Note: We are not as "crazy" as Complex Order. The above calculation is essentially within the realm of real numbers; we just borrowed complex numbers to complete certain derivations. From the results above, we know that for a two-dimensional real vector $[x, y]$ at position $n$, treating it as a complex number and multiplying by $e^{\text{i}n\theta}$ yields the identity:

\begin{equation}(x + y\text{i})e^{\text{i}n\theta} = (x \cos n\theta - y\sin n\theta) + \text{i} (x \sin n\theta + y\cos n\theta)\end{equation}

This means that by using:

\begin{equation}\begin{pmatrix}x \\ y\end{pmatrix} \to \begin{pmatrix}x \cos n\theta - y\sin n\theta \\ x \sin n\theta + y\cos n\theta \end{pmatrix} = \begin{pmatrix}x \\ y \end{pmatrix}\cos n\theta + \begin{pmatrix}-y \\ x \end{pmatrix}\sin n\theta\end{equation}

to assign absolute position information to $[x, y]$, it is equivalent to relative position encoding during the Attention calculation.
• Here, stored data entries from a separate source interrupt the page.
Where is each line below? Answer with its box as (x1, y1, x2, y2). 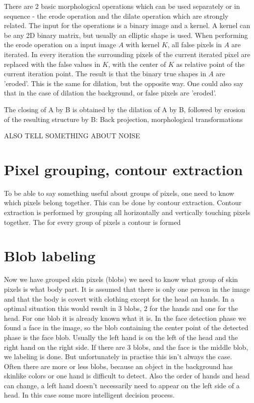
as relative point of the (176, 59, 245, 69)
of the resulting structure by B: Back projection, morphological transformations (4, 114, 243, 124)
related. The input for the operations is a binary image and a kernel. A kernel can (4, 20, 251, 31)
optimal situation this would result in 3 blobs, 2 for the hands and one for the (4, 303, 238, 313)
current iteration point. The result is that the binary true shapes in (4, 68, 206, 79)
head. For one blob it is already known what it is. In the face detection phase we (4, 312, 246, 323)
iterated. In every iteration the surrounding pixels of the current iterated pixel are (4, 49, 251, 59)
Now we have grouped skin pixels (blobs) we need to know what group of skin (4, 274, 238, 284)
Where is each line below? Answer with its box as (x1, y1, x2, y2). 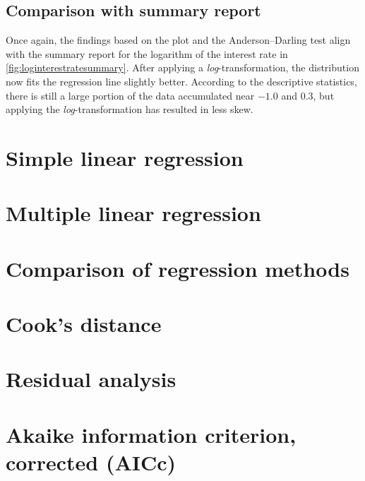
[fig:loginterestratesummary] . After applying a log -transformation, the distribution (6, 60, 359, 75)
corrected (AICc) (6, 448, 176, 477)
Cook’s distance (6, 309, 162, 338)
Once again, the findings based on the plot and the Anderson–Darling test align (6, 32, 351, 47)
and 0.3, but (281, 88, 335, 102)
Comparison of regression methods (6, 254, 349, 283)
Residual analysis (6, 364, 176, 393)
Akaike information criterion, (6, 420, 297, 449)
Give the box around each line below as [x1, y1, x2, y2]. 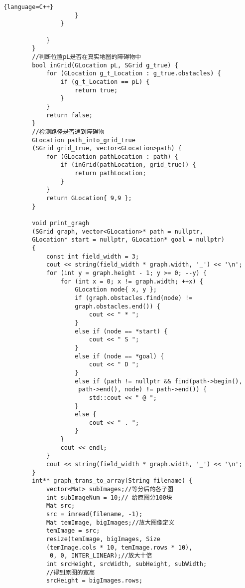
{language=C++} [3, 3, 54, 10]
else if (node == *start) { [75, 327, 168, 335]
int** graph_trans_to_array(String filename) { [32, 477, 193, 485]
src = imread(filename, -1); [46, 511, 143, 518]
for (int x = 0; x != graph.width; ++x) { [60, 278, 203, 285]
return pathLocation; [75, 170, 146, 177]
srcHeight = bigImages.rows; [46, 577, 143, 585]
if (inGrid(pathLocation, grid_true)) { [60, 161, 196, 169]
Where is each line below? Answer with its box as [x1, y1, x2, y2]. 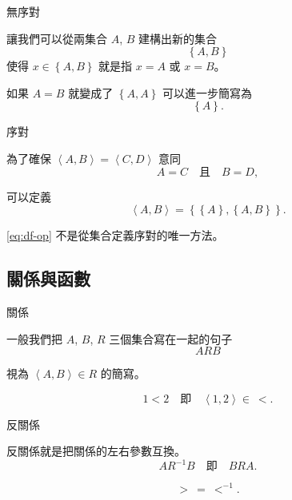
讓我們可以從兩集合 [6, 30, 107, 46]
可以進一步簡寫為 [162, 84, 252, 101]
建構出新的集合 [138, 30, 218, 46]
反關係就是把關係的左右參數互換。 [6, 442, 186, 459]
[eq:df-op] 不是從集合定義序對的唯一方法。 [6, 227, 224, 244]
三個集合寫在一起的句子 [109, 330, 233, 347]
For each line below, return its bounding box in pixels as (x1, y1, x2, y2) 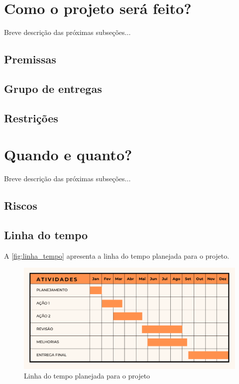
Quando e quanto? (4, 144, 132, 165)
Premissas (4, 51, 56, 67)
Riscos (4, 198, 37, 213)
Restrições (4, 110, 58, 125)
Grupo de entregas (4, 80, 102, 96)
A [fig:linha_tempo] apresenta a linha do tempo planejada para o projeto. (4, 250, 230, 261)
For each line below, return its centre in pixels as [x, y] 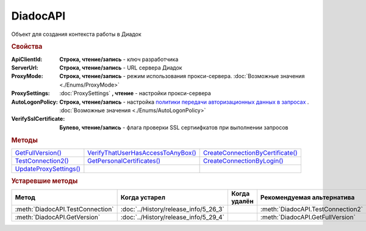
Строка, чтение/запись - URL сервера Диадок [121, 68]
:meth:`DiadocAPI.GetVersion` [58, 218]
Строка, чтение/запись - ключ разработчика [119, 59]
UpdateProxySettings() [48, 169]
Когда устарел [143, 197]
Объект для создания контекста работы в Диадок [76, 34]
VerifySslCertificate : [38, 119]
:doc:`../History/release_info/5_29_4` [173, 218]

For vectors with more than two dimensions, we can consider grouping every two dimensions and performing the same operation, where $\theta$ for each group can be different.

Thus, we obtain a position encoding scheme that fuses absolute and relative position information. In form, it looks a bit like multiplicative absolute position encoding. By performing this position encoding on $\boldsymbol{q}, \boldsymbol{k}$, the effect is equivalent to relative position encoding. If explicit absolute position information is still needed, this position encoding can also be applied to $\boldsymbol{v}$ simultaneously. Overall, by manipulating absolute positions, we can achieve the effect of both absolute and relative positions. Preliminary experiments show it can work, but it hasn't been fully verified yet; everyone is welcome to try and exchange ideas.

Summary

This article summarizes some work on position encoding, generally categorized into absolute, relative, and non-conventional styles, showing various ingenious operations. Finally, the author shared a conception of a position encoding scheme that fuses absolute and relative positions for interested readers' reference.